Isabelle Judet est cavalière, entraîneur et juge international de dressage.
Quel est votre parcours équestre ?
Je suis tombée amoureuse des chevaux lorsque j’étais encore une jeune enfant. Issue d’une famille peu encline à la pratique de l’équitation, j’ai tout de même commencé en club. Mais cette étape a rapidement été interrompue par le déménagement du club loin du domicile familial. À partir de ce moment, j’ai cherché toutes les occasions possibles pour côtoyer les chevaux : avec les gardians en Camargue, chez des amis vivant à proximité et ayant des chevaux au pré sur leur propriété, à l’entraînement aux courses à Maisons-Laffitte… Tout cela a de nouveau été interrompu lorsque je me suis lancée dans des études supérieures.
Grâce à la rencontre de mon futur mari, j’ai repris la pratique du dressage, discipline dans laquelle j’ai fait ma carrière en tant que cavalière professionnelle et entraîneur. En parallèle, j’ai découvert et appris le jugement auprès d’un ami, juge international. Avec mon mari, nous avons fondé une écurie de dressage, impliquant la gestion et le travail des chevaux au quotidien. J’ai ensuite développé mon expérience de juge : depuis 1989, je suis juge international officiel 5* de la Fédération Équestre Internationale (FEI).
Quels sont les principaux principes qui guident votre pratique ?

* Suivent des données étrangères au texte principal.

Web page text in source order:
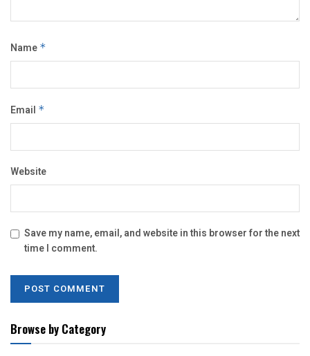
Name *
Email *
Website
Save my name, email, and website in this browser for the next
time I comment.
Browse by Category

En tant que cavalière et coach :
Essayer de toujours privilégier l’intégrité physique et mentale du cheval. Ne jamais oublier qu’il est un athlète comme nous, dont l’évolution est comparable à celle d’un humain pratiquant une activité physique. Il faut donc veiller à tous les aspects de son développement physique, de sa croissance, de son entretien musculaire, de son bien-être mental, de son moral, en variant les séances afin qu’il ne se lasse pas. En un mot, l’accompagner en recherchant l’harmonie optimale à l’entraînement, tout en respectant un temps important au pré, dans son environnement naturel.
En tant que juge :
Appliquer les principes de l’équitation classique, résumés dans le règlement de la Fédération Équestre Internationale. Garder mon indépendance et mon intégrité, ne pas subir les pressions de toutes sortes. Ne pas céder aux modes quand elles vont à l’encontre de l’harmonie et du respect du cheval.
Trois conseils que vous donneriez aux autres pratiquants ?

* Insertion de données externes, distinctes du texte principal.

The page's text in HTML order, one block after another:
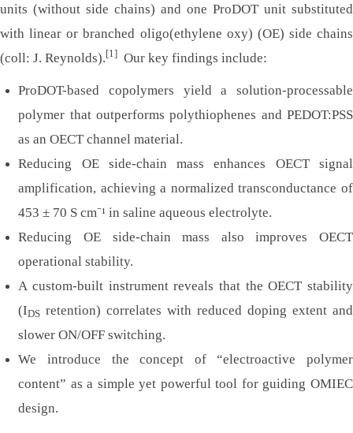
units (without side chains) and one ProDOT unit substituted
with linear or branched oligo(ethylene oxy) (OE) side chains
(coll: J. Reynolds).[1] Our key findings include:
ProDOT-based copolymers yield a solution-processable
polymer that outperforms polythiophenes and PEDOT:PSS
as an OECT channel material.
Reducing OE side-chain mass enhances OECT signal
amplification, achieving a normalized transconductance of
453 ± 70 S cm⁻¹ in saline aqueous electrolyte.
Reducing OE side-chain mass also improves OECT
operational stability.
A custom-built instrument reveals that the OECT stability
(IDS retention) correlates with reduced doping extent and
slower ON/OFF switching.
We introduce the concept of “electroactive polymer
content” as a simple yet powerful tool for guiding OMIEC
design.

– Choisir un enseignant compétent et respectueux des critères précités.
– Apprendre à être attentif à ce que son cheval exprime et veiller à ne rien négliger pour lui apporter les meilleurs soins lorsque nécessaire.

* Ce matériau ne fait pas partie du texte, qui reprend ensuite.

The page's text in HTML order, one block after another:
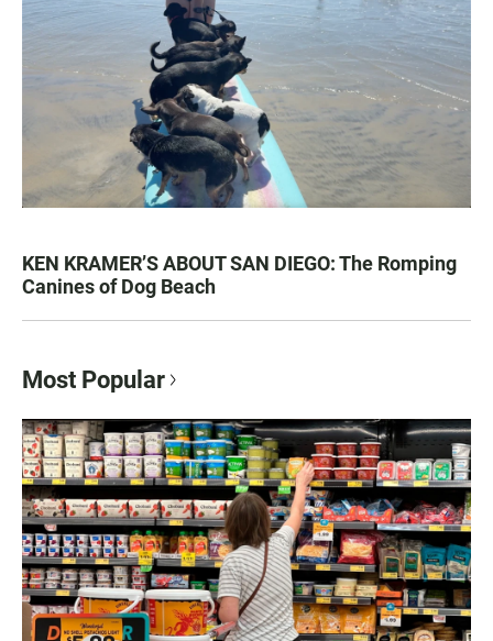
KEN KRAMER’S ABOUT SAN DIEGO: The Romping
Canines of Dog Beach
Most Popular

– Ne rien vouloir obtenir par frustration et par la force. Ne pas exiger de son cheval ce qu’il ne peut pas donner, que ce soit trop tôt ou parce que cela lui est impossible. Accepter de se remettre en question, de revenir en arrière si nécessaire en repartant sur des bases saines, et ne pas chercher à briller au détriment de son cheval.